Control valve or VSD time constants and dead time are inversely proportional to the rate of change of the PID output due to rate of change, deadband, threshold sensitivity, and resolution limits. A change in the PID output less than then these limits will not introduce the dead time. A change in structure to proportional or derivative action on PV rather than error slows down the rate of change of the controller output that in turn increases valve and VSD time constants and dead time. Detuning the PID also slows down valve and VSD dynamics. The result is a larger response time and peak error from disturbances.

The process time constants for composition, pH, and temperature control for well-mixed liquid volumes is basically the residence time (volume/flow) and is thus inversely proportional to feed rate. The process dead time for these operations from mixing is relatively fixed and small and can be estimated as ½ the turnover time for a vessel with baffles and good geometry for mixing. The turnover time is the time to completely turnover the vessel contents and is estimated as the volume divided by the sum of agitation and recirculation flow rates. The process dead time from injection of reactants for composition control is usually negligible. Unfortunately the process dead time from injection of reagents for pH control is large because the reagent flow is small. The dead time is a transportation delay that is the injection piping and dip tube volume divided by the reagent flow. This dead time is consequently inversely proportional to feed flow.

The process time constant of gas pressure, composition, and temperature response depends upon direction. The difference in time constant can be an order of magnitude for bioreactors. The time constant for an increase in bioreactor pressure by air addition is often smaller than for a decrease in pressure by gas venting. The time constant for an increase in glucose concentration from glucose addition is much smaller than for a decrease in glucose concentration by glucose consumption by cells. The time constant for an increase in bioreactor temperature by heat addition is much smaller than the time constant for a decrease in bioreactor temperature by ambient cooling and evaporation.

The process time constant is less than 20% of the residence time of unit operations that are essentially plug flow. Radial mixing may exist but there is negligible back mixing. Nearly all of the residence time is a transportation delay and hence a dead time.  Examples of plug flow volumes are furnaces, catalyst bed gas reactors, kilns, static mixers, extruders, sheet lines, spin lines, and web lines.

The measurement time constants for pH and temperature sensors depend upon operating conditions and in particular, process velocity. Measurement dead time from a transportation delay is inversely proportional to recirculation and sample flow rates.

One of the most difficult nonlinearities to deal with is inverse response where the initial reaction of the process variable is in the opposite direction of the final response. Most notably this inverse response occurs from shrink when cool feed water is increased and swell when cool water is decreased to boiler drums due to bubble collapse and formation. Shrink and swell also occurs for a decrease and increase in firing rate, respectively. In distillation columns, shrink and swell occurs when the bottoms level controller decreases and increases reboiler steam flow, respectively.
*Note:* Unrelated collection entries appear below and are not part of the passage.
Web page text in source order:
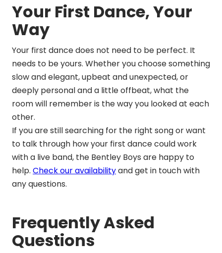
Your First Dance, Your
Way
Your first dance does not need to be perfect. It
needs to be yours. Whether you choose something
slow and elegant, upbeat and unexpected, or
deeply personal and a little offbeat, what the
room will remember is the way you looked at each
other.
If you are still searching for the right song or want
to talk through how your first dance could work
with a live band, the Bentley Boys are happy to
help. Check our availabilityand get in touch with
any questions.
Frequently Asked
Questions
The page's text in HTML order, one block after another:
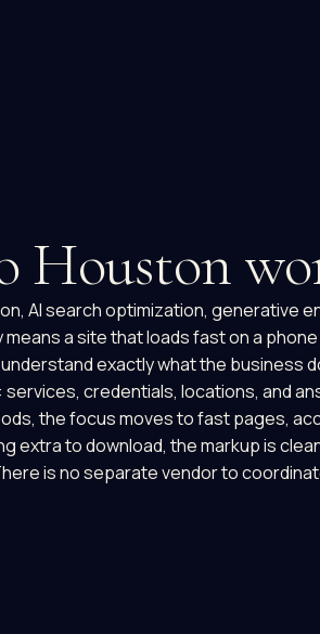
Houston
AI search optimization, generative
a site that loads fast on a phone
exactly what the business
credentials, locations, and
the focus moves to fast pages,
extra to download, the markup is
is no separate vendor to
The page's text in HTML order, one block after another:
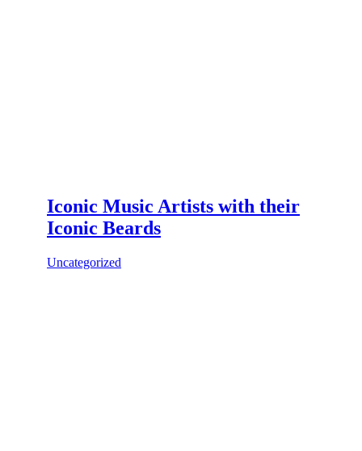
Iconic Music Artists with their
Iconic Beards
Uncategorized
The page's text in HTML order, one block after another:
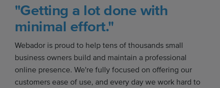
"Getting a lot done with
minimal effort."
Webador is proud to help tens of thousands small
business owners build and maintain a professional
online presence. We're fully focused on offering our
customers ease of use, and every day we work hard to
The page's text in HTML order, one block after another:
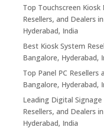
Top Touchscreen Kiosk
Resellers, and Dealers
Hyderabad, India
Best Kiosk System
Bangalore, Hyderabad,
Top Panel PC Resellers
Bangalore, Hyderabad,
Leading Digital
Resellers, and Dealers
Hyderabad, India
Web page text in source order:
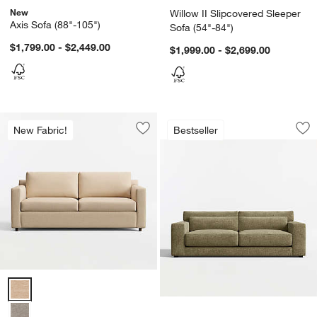
New
Axis Sofa (88"-105")
$1,799.00 - $2,449.00
Willow II Slipcovered Sleeper
Sofa (54"-84")
$1,999.00 - $2,699.00
New Fabric! Save to Favorites
Barrett II Track Arm Sofa (71"-104")
Barrett II Track Arm Sofa (71"-104") Options
Bestseller
Carousel showing item 1 through
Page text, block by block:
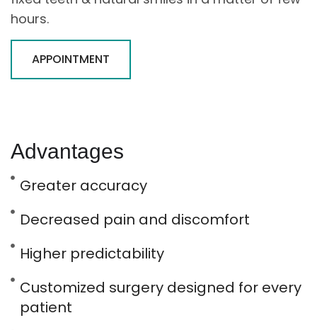
hours.
APPOINTMENT
Advantages
Greater accuracy
Decreased pain and discomfort
Higher predictability
Customized surgery designed for every
patient
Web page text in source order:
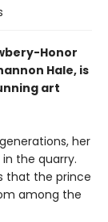
Honor
Hale, is
art
her
the quarry.
that the prince
among the
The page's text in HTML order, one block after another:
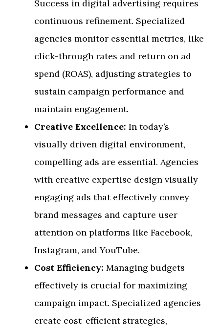
Success in digital advertising requires
continuous refinement. Specialized
agencies monitor essential metrics, like
click-through rates and return on ad
spend (ROAS), adjusting strategies to
sustain campaign performance and
maintain engagement.
Creative Excellence: In today’s
visually driven digital environment,
compelling ads are essential. Agencies
with creative expertise design visually
engaging ads that effectively convey
brand messages and capture user
attention on platforms like Facebook,
Instagram, and YouTube.
Cost Efficiency: Managing budgets
effectively is crucial for maximizing
campaign impact. Specialized agencies
create cost-efficient strategies,
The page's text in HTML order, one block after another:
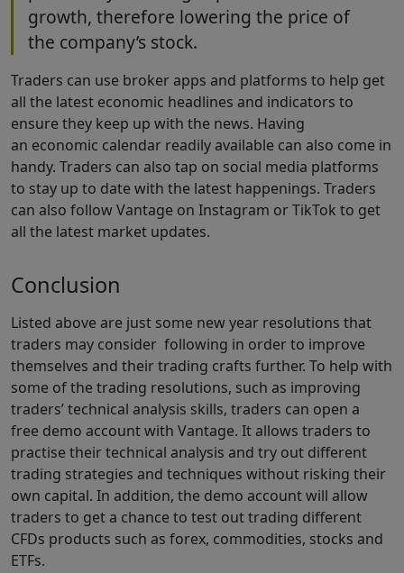
growth, therefore lowering the price of
the company’s stock.
Traders can use broker apps and platforms to help get
all the latest economic headlines and indicators to
ensure they keep up with the news. Having
an economic calendar readily available can also come in
handy. Traders can also tap on social media platforms
to stay up to date with the latest happenings. Traders
can also follow Vantage on Instagram or TikTok to get
all the latest market updates.
Conclusion
Listed above are just some new year resolutions that
traders may consider following in order to improve
themselves and their trading crafts further. To help with
some of the trading resolutions, such as improving
traders’ technical analysis skills, traders can open a
free demo account with Vantage. It allows traders to
practise their technical analysis and try out different
trading strategies and techniques without risking their
own capital. In addition, the demo account will allow
traders to get a chance to test out trading different
CFDs products such as forex, commodities, stocks and
ETFs.
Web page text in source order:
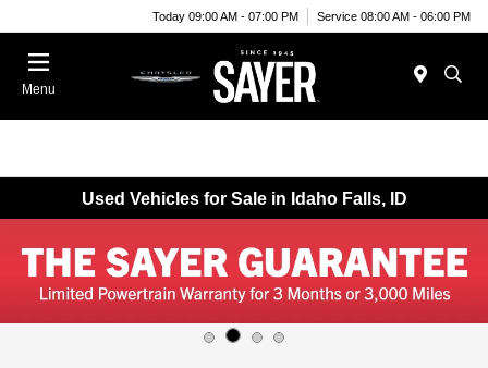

Inverse response can also occur when cool air entering the furnace is increased before the fuel is increased for pressure or temperature control. Preheating of feedwater and air flow decreases the inverse response in boiler drums and furnaces.  The inverse response is often the result of processes in parallel with opposite actions. The process causing the inverse response normally has a nonlinear gain and the combination of the two processes does not lend itself to a linear first or second order plus dead time approximation as a single process.